Porém, esta época - com Kaká vendido ao Real Madrid e Alexandre Pato lesionado - o gaúcho (de Porto Alegre, Brasil) recuperou a luz própria. Só em 2010, já fez seis golos (em três jogos): um ao Génova, dois à Juventus, três ao Siena. E voltou a receber elogios... que até chegam de Espanha. "O clube recuperou o grande Ronaldinho, que voltou a viver um óptimo momento", disse, anteontem, Kaká.

Em Itália, o médio brasileiro é visto como o obreiro do renascimento do Milan, que pode chegar ao 1.º lugar, se vencer o arqui-rival Inter (domingo) e a Fiorentina (na quarta-feira, num jogo em atraso). E assume o bom momento: "Acho que estou na mesma forma da minha época no Barcelona. E sei que voltei ao meu melhor nível."

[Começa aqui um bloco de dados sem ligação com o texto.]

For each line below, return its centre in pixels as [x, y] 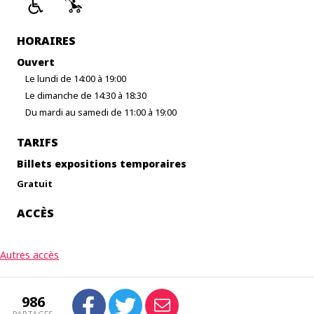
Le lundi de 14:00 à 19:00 [76, 78]
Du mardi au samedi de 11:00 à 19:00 [101, 112]
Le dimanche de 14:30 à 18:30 [86, 95]
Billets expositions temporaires [102, 164]
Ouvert [36, 62]
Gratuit [35, 184]
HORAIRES [46, 41]
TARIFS [37, 142]
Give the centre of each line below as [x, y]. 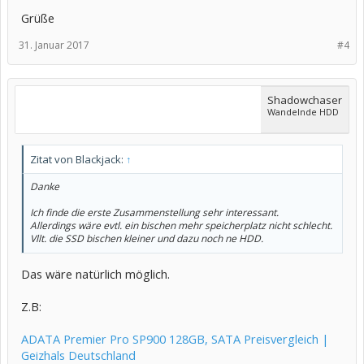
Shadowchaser [305, 100]
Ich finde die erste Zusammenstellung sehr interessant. [154, 212]
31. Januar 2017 [54, 45]
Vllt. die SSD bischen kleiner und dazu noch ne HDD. [147, 238]
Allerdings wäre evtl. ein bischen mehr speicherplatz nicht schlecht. [181, 225]
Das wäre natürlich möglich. [95, 273]
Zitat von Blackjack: [78, 159]
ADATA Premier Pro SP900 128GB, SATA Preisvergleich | [175, 338]
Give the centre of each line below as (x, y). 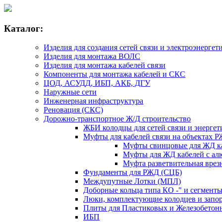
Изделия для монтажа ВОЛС (92, 56)
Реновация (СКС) (73, 110)
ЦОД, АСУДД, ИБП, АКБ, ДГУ (97, 83)
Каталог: (24, 28)
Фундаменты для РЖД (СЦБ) (133, 172)
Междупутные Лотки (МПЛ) (132, 181)
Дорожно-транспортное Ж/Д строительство (117, 119)
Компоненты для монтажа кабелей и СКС (114, 74)
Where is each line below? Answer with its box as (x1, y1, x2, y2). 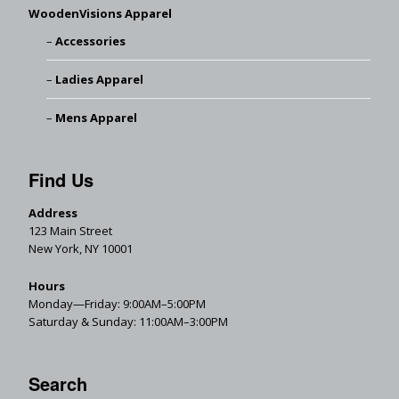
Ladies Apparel (54, 71, 143, 88)
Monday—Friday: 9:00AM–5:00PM (28, 296, 206, 313)
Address (28, 205, 77, 222)
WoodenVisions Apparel (28, 5, 172, 22)
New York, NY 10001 (28, 240, 133, 257)
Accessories (54, 33, 126, 50)
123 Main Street (28, 223, 112, 240)
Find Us (28, 167, 94, 193)
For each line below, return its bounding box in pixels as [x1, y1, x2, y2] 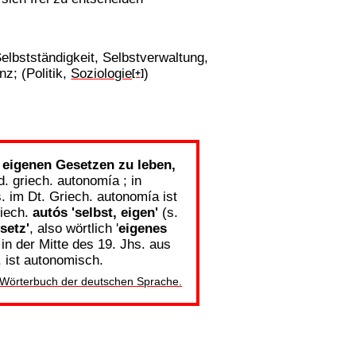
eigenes [118, 219, 167, 236]
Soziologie [71, 65, 133, 82]
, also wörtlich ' [29, 219, 118, 236]
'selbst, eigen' [71, 203, 158, 220]
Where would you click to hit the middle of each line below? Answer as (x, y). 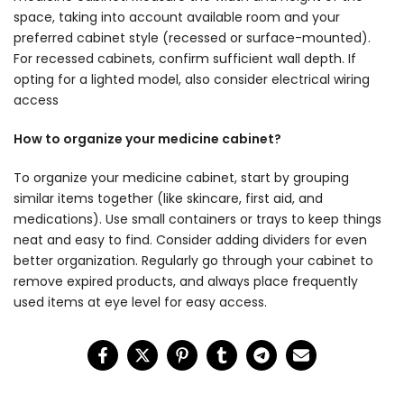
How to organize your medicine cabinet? (147, 138)
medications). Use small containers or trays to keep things (197, 219)
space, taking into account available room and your (177, 17)
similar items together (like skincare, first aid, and (168, 198)
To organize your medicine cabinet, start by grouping (181, 177)
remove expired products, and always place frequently (186, 281)
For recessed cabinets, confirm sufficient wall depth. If (185, 58)
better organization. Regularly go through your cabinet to (193, 260)
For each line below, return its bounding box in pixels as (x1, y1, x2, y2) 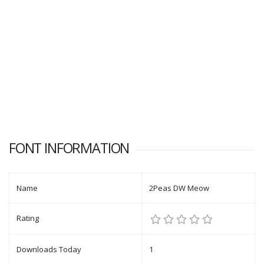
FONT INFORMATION (9, 138, 130, 158)
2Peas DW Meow (149, 183, 209, 194)
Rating (16, 213, 39, 224)
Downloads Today (16, 244, 81, 255)
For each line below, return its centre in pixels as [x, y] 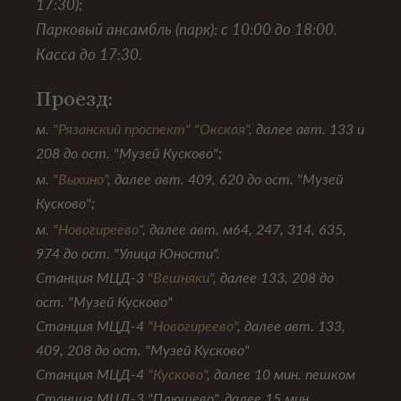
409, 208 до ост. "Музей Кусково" [143, 350]
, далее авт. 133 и [307, 129]
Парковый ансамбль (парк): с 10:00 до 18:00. [187, 30]
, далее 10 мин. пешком [281, 374]
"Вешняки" [180, 277]
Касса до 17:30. [89, 55]
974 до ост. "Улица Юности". [128, 253]
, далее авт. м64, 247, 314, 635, [244, 229]
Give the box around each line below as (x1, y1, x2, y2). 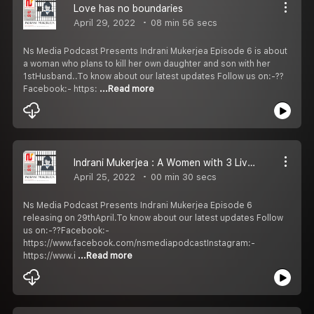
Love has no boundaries (74, 2, 183, 14)
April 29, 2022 (74, 17, 135, 28)
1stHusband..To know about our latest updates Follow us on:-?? (23, 71, 284, 81)
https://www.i (23, 250, 78, 261)
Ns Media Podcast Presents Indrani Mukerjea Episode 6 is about (23, 46, 287, 56)
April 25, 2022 (74, 171, 135, 182)
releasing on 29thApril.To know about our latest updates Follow (23, 212, 283, 223)
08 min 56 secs (148, 17, 217, 28)
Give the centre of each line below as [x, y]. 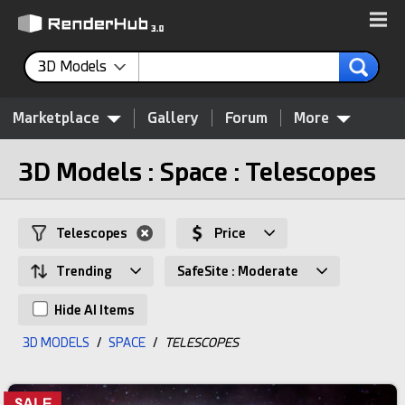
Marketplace [56, 118]
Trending [84, 271]
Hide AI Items [93, 310]
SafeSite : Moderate [238, 271]
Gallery [173, 118]
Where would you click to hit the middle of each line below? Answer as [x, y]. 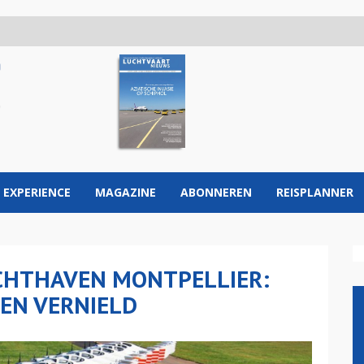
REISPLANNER [315, 192]
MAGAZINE [126, 192]
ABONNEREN [216, 192]
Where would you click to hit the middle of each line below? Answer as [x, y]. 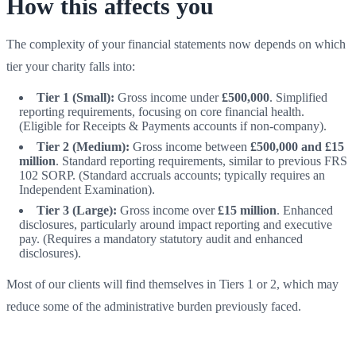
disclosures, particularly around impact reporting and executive [176, 224]
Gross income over [167, 210]
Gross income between [190, 146]
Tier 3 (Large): [77, 210]
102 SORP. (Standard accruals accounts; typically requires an [172, 175]
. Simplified [298, 97]
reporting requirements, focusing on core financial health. [162, 111]
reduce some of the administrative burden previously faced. [154, 306]
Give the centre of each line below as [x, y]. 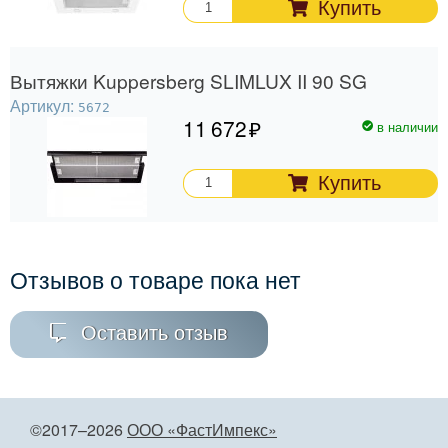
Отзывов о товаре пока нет [155, 279]
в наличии [407, 126]
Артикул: [44, 105]
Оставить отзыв [154, 333]
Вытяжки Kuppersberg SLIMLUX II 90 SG [188, 80]
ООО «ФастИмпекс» [202, 430]
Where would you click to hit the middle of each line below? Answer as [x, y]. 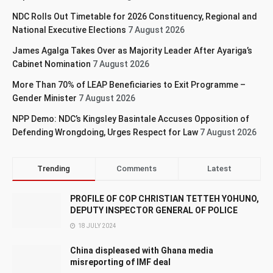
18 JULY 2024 [97, 226]
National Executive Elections [69, 30]
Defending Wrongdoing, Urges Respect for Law [105, 132]
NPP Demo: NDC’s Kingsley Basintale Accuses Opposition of [131, 119]
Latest [219, 168]
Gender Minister [44, 98]
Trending [54, 168]
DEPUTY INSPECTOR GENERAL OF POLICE [154, 210]
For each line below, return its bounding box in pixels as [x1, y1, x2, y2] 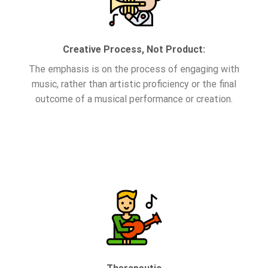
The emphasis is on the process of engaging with [29, 63, 239, 75]
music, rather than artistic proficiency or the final [32, 78, 236, 90]
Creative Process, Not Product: [63, 44, 205, 56]
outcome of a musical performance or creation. [35, 93, 233, 105]
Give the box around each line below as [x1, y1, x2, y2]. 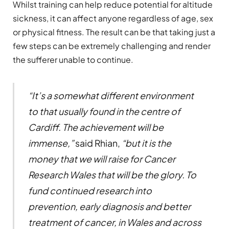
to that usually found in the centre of [28, 105, 180, 117]
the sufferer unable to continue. [13, 54, 133, 65]
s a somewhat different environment [40, 89, 194, 101]
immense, [28, 136, 70, 149]
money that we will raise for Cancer [28, 152, 175, 165]
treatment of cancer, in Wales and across [28, 216, 201, 228]
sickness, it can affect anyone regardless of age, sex [13, 12, 213, 24]
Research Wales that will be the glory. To [28, 168, 196, 180]
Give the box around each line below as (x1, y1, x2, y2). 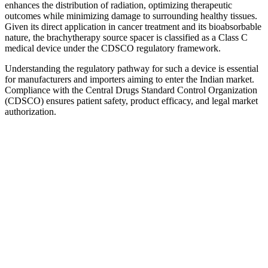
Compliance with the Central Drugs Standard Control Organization (5, 85, 257, 96)
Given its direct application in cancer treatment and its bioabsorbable (5, 22, 261, 32)
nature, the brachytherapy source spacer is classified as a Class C (5, 32, 248, 43)
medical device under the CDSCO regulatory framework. (5, 43, 221, 54)
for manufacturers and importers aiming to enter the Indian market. (5, 74, 254, 85)
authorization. (5, 106, 56, 117)
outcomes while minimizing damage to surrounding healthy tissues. (5, 11, 257, 22)
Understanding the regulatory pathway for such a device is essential (5, 63, 258, 74)
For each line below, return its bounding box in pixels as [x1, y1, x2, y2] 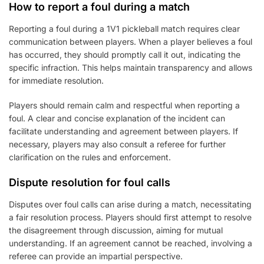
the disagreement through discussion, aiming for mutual [9, 225, 223, 236]
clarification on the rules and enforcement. [9, 152, 171, 163]
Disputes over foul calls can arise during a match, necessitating [9, 199, 252, 210]
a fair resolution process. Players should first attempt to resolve [9, 212, 252, 223]
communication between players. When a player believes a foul [9, 37, 252, 47]
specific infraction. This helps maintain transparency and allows [9, 62, 252, 73]
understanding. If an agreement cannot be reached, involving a [9, 238, 252, 249]
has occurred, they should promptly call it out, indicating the [9, 49, 240, 60]
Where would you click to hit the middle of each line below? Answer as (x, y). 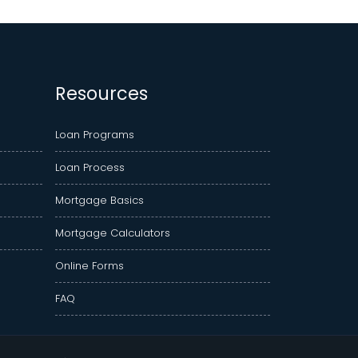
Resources (101, 94)
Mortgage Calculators (113, 233)
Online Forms (89, 266)
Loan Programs (95, 135)
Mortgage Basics (99, 201)
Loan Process (90, 168)
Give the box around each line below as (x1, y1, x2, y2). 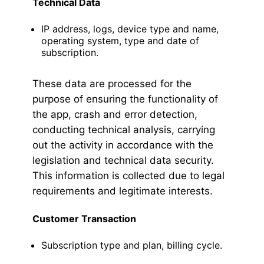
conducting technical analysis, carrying (32, 124, 215, 136)
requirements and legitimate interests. (32, 185, 213, 197)
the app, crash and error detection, (32, 108, 197, 121)
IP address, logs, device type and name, (41, 23, 219, 35)
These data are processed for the (32, 78, 192, 90)
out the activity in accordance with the (32, 139, 213, 151)
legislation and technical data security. (32, 154, 214, 167)
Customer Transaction (32, 213, 136, 225)
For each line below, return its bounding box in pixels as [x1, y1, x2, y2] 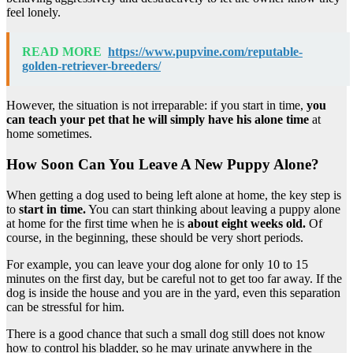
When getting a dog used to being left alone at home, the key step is [6, 188, 341, 202]
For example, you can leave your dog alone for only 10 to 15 [6, 257, 308, 271]
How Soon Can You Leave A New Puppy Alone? [6, 156, 319, 173]
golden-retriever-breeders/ [22, 59, 161, 73]
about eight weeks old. [184, 216, 306, 230]
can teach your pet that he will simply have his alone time [6, 113, 309, 127]
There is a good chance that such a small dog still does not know [6, 326, 325, 340]
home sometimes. [6, 127, 92, 141]
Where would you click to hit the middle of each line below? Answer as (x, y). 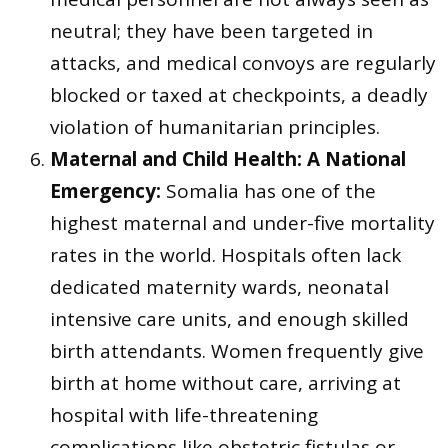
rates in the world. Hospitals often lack (225, 254)
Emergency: (105, 190)
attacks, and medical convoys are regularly (243, 62)
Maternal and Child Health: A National (228, 158)
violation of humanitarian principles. (215, 126)
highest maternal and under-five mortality (242, 222)
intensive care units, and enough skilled (229, 318)
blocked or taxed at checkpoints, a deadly (239, 94)
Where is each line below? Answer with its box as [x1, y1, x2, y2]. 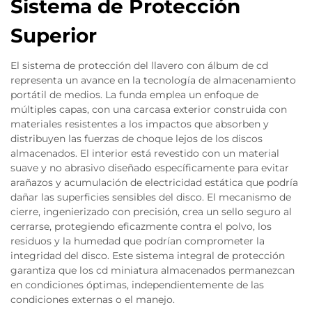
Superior [10, 24, 97, 47]
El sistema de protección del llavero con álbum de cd [10, 59, 268, 72]
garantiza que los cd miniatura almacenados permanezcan [10, 264, 295, 276]
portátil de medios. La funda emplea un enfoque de [10, 88, 258, 101]
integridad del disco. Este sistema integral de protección [10, 249, 285, 262]
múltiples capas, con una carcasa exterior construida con [10, 103, 287, 116]
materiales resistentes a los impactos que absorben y [10, 118, 269, 130]
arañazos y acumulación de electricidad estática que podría [10, 176, 298, 189]
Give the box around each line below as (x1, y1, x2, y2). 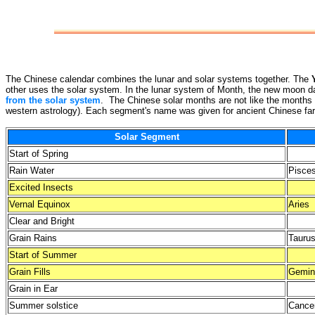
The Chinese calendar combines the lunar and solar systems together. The (6, 74, 311, 84)
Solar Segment (114, 131, 179, 142)
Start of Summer (9, 250, 77, 260)
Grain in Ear (9, 283, 58, 294)
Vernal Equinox (9, 199, 70, 210)
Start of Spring (9, 148, 68, 159)
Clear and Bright (9, 216, 75, 226)
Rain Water (9, 165, 54, 176)
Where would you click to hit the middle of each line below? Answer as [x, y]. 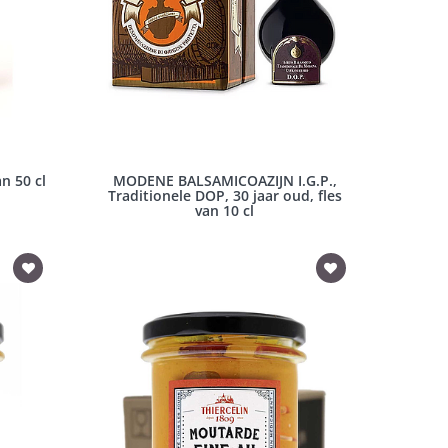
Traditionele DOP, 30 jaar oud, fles [224, 196]
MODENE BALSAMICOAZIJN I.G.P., [224, 181]
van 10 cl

O clube milanês até já pensa em prolongar o contrato com "Dinho" (de 2011 para 2013). E o brasileiro não lhe fecha a porta. "Tenho uma óptima relação com os dirigentes e nem preciso de um pedaço de papel para chegar a acordo", diz, admitindo a hipótese de "encerrar a carreira no Milan".

"Tenho sido importante em todos os clubes por onde passei, mas aqui sinto-me mais à vontade, e isso deixa-me orgulhoso", afirma ainda o brasileiro, como que esquecendo o fracasso da primeira época em Itália. "Na temporada passada estava preparado para mostrar a minha qualidade, mas o técnico Ancelotti) já tinha feito a equipa, sem contar comigo", critica o futebolista, de 29 anos.

Com o compatriota Leonardo, chegado esta época ao comando do Milan (ver caixa), tudo mudou. Segundo os media italianos, o brasileiro será mais conivente com as noitadas do craque. Mas "Dinho" tem outra explicação para a amizade com o novo técnico: "Carlo Ancelotti sabe muito de futebol, mas Leo tem mais imaginação e tenta coisas novas."

Certo é que este Ronaldinho, renascido, pensa no regresso à selecção brasileira (está afastado desde Abril de 2009). "Espero jogar outro Mundial", disse, a semana passada, para gáudio dos brasileiros que pedem o seu retorno aos planos do seleccionador Dunga.

A admiração chega até à Argentina. "Eu assisto aos jogos do AC Milan e só vejo Ronaldinho. É um dos maiores que já vi jogar e espero poder vê-lo na África do Sul", disse, recentemente, o seleccionador Diego Maradona.

Em jeito de remate, fica o aviso--celebração do técnico Leonardo: "Ronaldinho tem de agradecer aos companheiros, que não desistiram dele quando cometeu erros. Agora está a viver o momento que sempre quis. É o melhor jogador do mundo e recuperou o gosto pelo futebol." A prova dos nove é depois de amanhã, ante o arqui-rival Inter (19.45, Sport TV3).